Stored data entries:
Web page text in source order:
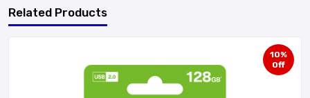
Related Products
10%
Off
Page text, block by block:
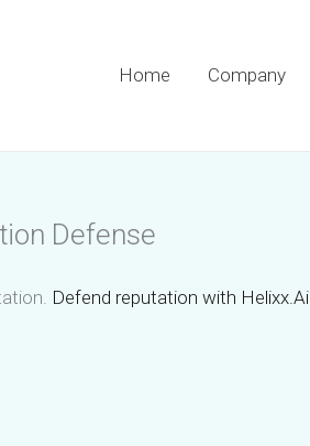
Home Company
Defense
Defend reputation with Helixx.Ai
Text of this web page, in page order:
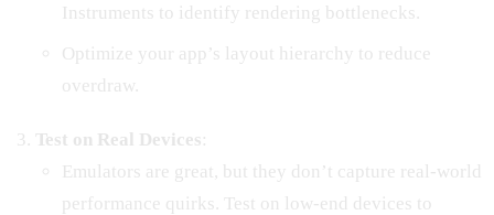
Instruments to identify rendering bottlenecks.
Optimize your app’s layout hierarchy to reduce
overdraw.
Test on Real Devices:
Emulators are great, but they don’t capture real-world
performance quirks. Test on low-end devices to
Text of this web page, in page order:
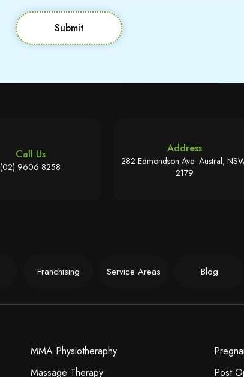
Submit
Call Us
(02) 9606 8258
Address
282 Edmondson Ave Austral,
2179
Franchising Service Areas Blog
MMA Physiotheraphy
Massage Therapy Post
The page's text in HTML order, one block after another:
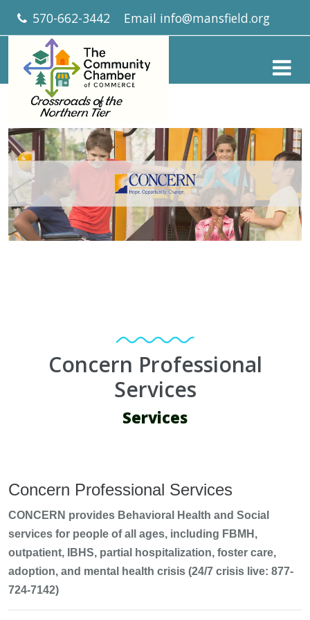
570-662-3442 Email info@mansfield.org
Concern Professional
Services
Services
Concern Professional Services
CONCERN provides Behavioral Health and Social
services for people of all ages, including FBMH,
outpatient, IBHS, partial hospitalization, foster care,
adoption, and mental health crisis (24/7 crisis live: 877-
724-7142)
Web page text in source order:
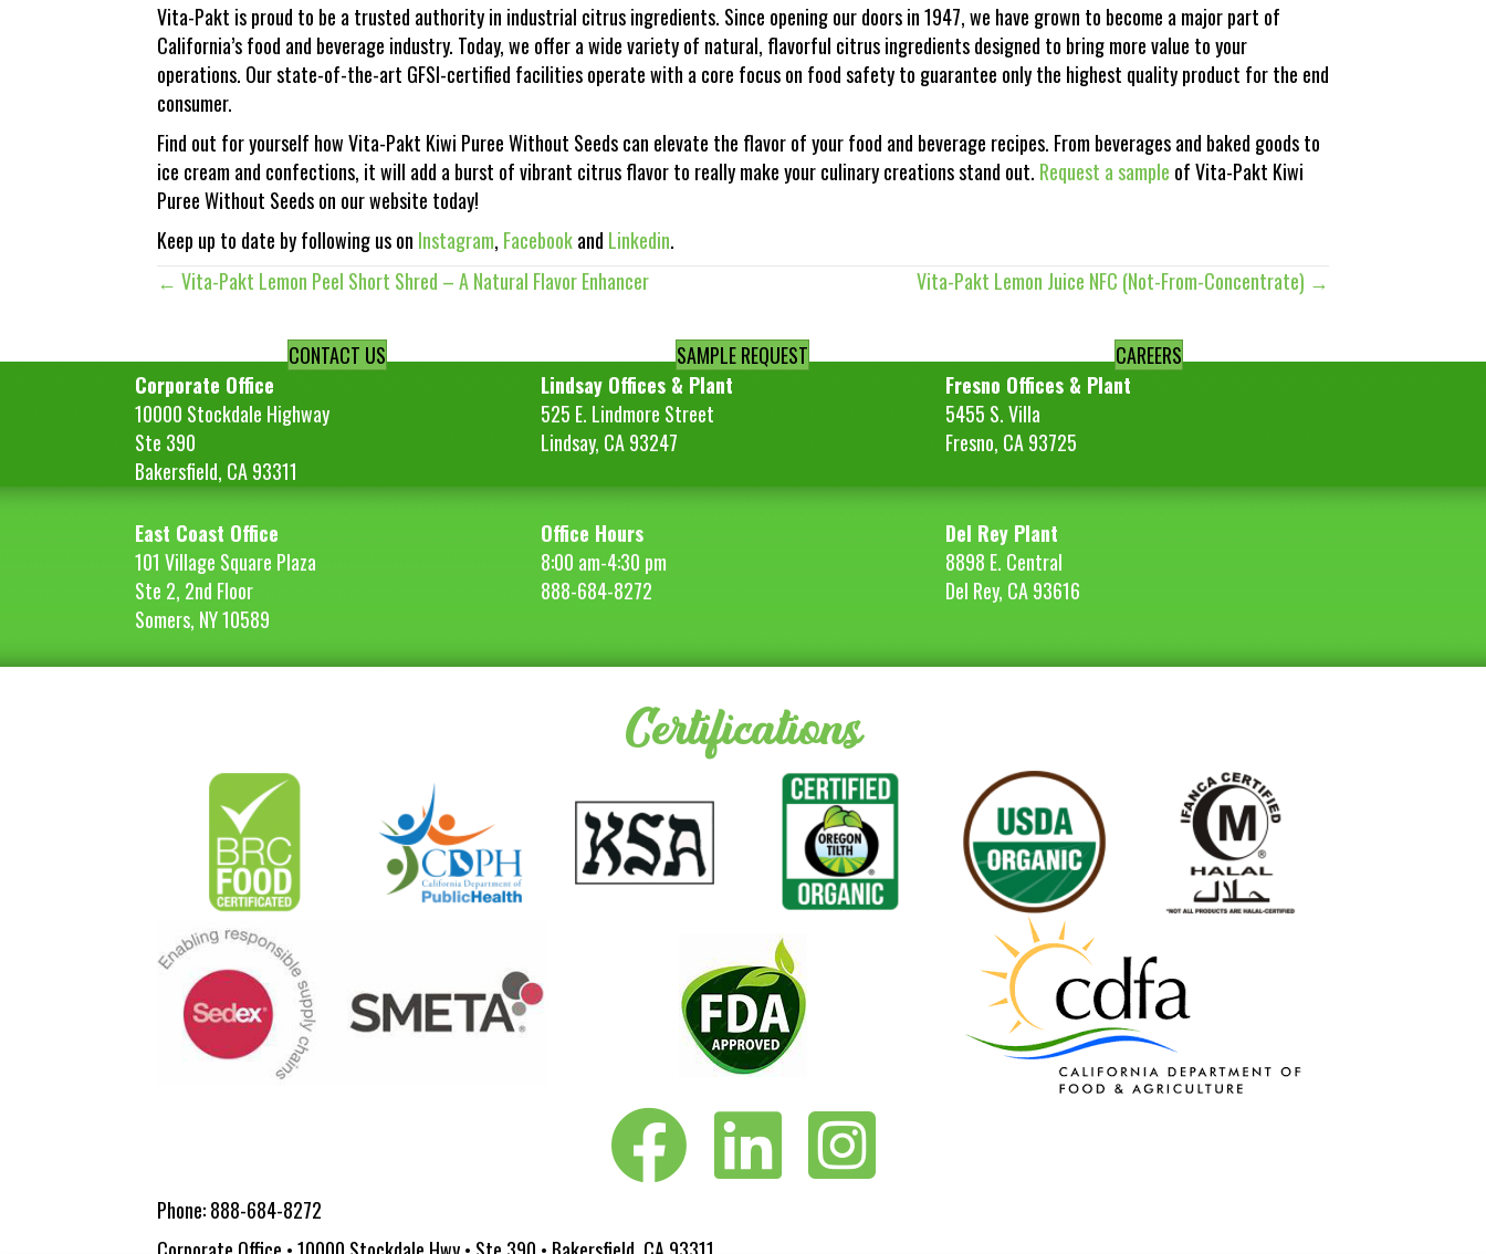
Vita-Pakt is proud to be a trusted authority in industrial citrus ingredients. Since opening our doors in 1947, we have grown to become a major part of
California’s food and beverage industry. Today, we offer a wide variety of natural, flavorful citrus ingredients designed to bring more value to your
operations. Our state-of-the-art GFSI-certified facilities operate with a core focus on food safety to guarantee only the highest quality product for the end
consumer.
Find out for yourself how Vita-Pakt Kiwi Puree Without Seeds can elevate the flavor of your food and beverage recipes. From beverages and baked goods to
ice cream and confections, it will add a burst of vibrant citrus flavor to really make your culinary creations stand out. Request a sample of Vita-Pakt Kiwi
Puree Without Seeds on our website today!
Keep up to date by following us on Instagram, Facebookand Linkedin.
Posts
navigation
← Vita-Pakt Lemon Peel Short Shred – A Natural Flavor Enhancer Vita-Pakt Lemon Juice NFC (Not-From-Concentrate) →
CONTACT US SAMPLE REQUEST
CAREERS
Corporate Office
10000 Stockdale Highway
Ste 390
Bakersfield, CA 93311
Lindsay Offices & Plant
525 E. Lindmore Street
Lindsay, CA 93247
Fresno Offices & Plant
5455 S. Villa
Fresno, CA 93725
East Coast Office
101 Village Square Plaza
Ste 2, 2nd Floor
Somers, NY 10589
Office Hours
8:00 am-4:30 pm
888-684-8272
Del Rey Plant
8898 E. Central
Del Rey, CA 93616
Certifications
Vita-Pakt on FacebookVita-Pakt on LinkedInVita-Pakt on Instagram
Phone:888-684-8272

REQUIRED WORK: Quote only what lies between the first line of the records and the line containing "Bakersfield, CA 93311", please, including both lines and excluding images.

ANSWER FOR THIS EXERCISE:
Web page text in source order:
Related Products
10%
Off
Page text, block by block:
Home Company
Defense
Defend reputation with Helixx.Ai
Text of this web page, in page order:
Instruments to identify rendering bottlenecks.
Optimize your app’s layout hierarchy to reduce
overdraw.
Test on Real Devices:
Emulators are great, but they don’t capture real-world
performance quirks. Test on low-end devices to
Text of this web page, in page order:
Submit
Call Us
(02) 9606 8258
Address
282 Edmondson Ave Austral,
2179
Franchising Service Areas Blog
MMA Physiotheraphy
Massage Therapy Post
The page's text in HTML order, one block after another:
570-662-3442 Email info@mansfield.org
Concern Professional
Services
Services
Concern Professional Services
CONCERN provides Behavioral Health and Social
services for people of all ages, including FBMH,
outpatient, IBHS, partial hospitalization, foster care,
adoption, and mental health crisis (24/7 crisis live: 877-
724-7142)
Web page text in source order:
Vita-Pakt is proud to be a trusted authority in industrial citrus ingredients. Since opening our doors in 1947, we have grown to become a major part of
California’s food and beverage industry. Today, we offer a wide variety of natural, flavorful citrus ingredients designed to bring more value to your
operations. Our state-of-the-art GFSI-certified facilities operate with a core focus on food safety to guarantee only the highest quality product for the end
consumer.
Find out for yourself how Vita-Pakt Kiwi Puree Without Seeds can elevate the flavor of your food and beverage recipes. From beverages and baked goods to
ice cream and confections, it will add a burst of vibrant citrus flavor to really make your culinary creations stand out. Request a sample of Vita-Pakt Kiwi
Puree Without Seeds on our website today!
Keep up to date by following us on Instagram, Facebookand Linkedin.
Posts
navigation
← Vita-Pakt Lemon Peel Short Shred – A Natural Flavor Enhancer Vita-Pakt Lemon Juice NFC (Not-From-Concentrate) →
CONTACT US SAMPLE REQUEST
CAREERS
Corporate Office
10000 Stockdale Highway
Ste 390
Bakersfield, CA 93311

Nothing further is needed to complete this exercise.